Urinary-type plasminogen activator and its receptor is elevated in G93A Mice

M. Glas ¹, B. Popp ¹, B. Angele ¹, U. Ködel ¹, H.W. Pfister ¹, S. Lorenzl ¹

¹Regensburg, München

Congress Abstract

Introduction: The plasminogen system is involved in proteolysis in brain injury and inflammation and may also contribute to the pathogenesis of neurodegenerative diseases as has recently been shown in Alzheimers disease and Creutzfeldt-Jacob disease. As yet, there has been little investigation of the role of the plasminogen activator system in amyotrophic lateral sclerosis (ALS).

Methods: We used zymography and PCR to analyze the expression of Urinary-type plasminogen activator (uPA) and its receptor (uPAR) in spinal cord tissue from G93A mice.

Results: PCR analysis of spinal cord of G93A mice showed, that expression of uPAR was increased during the progression of disease. Moreover uPA expression was increased in the spinal cord of G93A mice as compared to controls.

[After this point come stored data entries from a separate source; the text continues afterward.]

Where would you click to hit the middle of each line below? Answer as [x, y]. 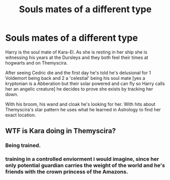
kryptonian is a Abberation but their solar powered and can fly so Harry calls [85, 83]
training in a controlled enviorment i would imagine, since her [82, 159]
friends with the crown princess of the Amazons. [67, 172]
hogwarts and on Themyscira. [37, 63]
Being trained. [23, 145]
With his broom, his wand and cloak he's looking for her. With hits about [80, 104]
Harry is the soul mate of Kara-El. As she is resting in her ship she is [76, 52]
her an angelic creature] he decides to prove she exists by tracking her [79, 89]
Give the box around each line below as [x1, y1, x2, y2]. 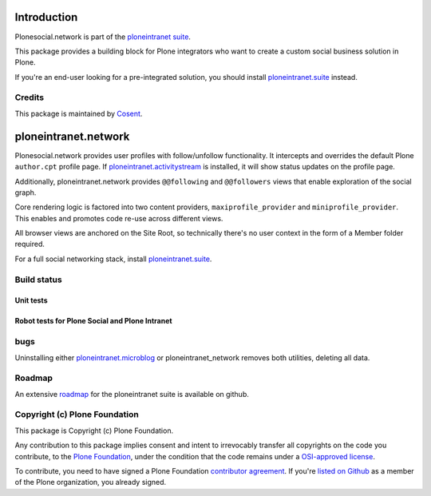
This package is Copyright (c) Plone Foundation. [14, 426, 174, 435]
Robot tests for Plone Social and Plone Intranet [14, 316, 172, 326]
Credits [14, 92, 44, 103]
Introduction [14, 10, 78, 24]
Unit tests [14, 296, 48, 305]
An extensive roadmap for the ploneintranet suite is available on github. [14, 389, 249, 399]
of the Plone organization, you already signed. [14, 478, 167, 487]
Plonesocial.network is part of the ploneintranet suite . [14, 32, 192, 42]
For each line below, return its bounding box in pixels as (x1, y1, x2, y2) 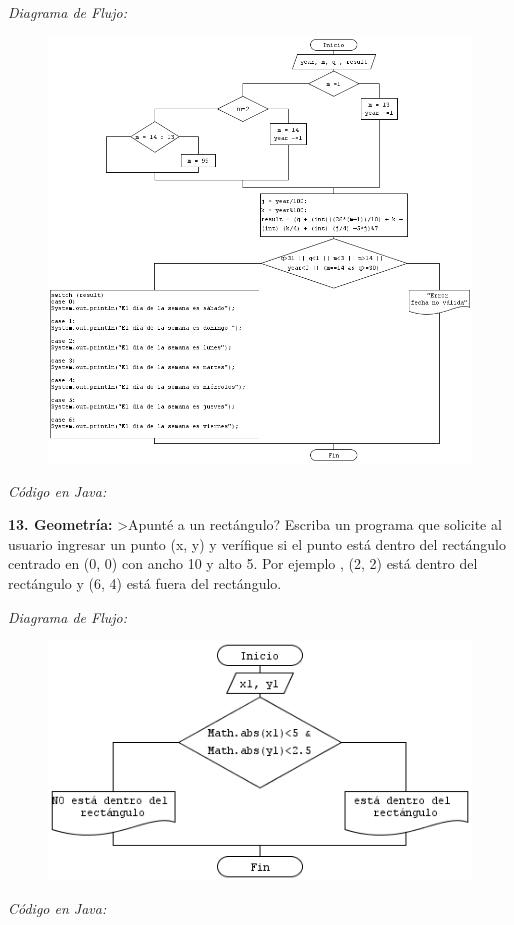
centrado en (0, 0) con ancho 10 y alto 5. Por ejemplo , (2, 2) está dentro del (8, 553, 478, 574)
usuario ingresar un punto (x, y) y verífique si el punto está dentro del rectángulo (8, 533, 506, 554)
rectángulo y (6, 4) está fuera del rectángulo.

Treatment with an uPA-inhibitor did prolong survival time in G93A mice as compared to untreated animals (135 vs. 126 days).

Conclusions: Our experiments show, that uPAR and uPA are expressed in an animal model of ALS and treatment may extend survival time. Further studies are necessary to determine, whether treatment with an uPA inhibitor could provide a useful adjuvant therapeutic strategy in ALS.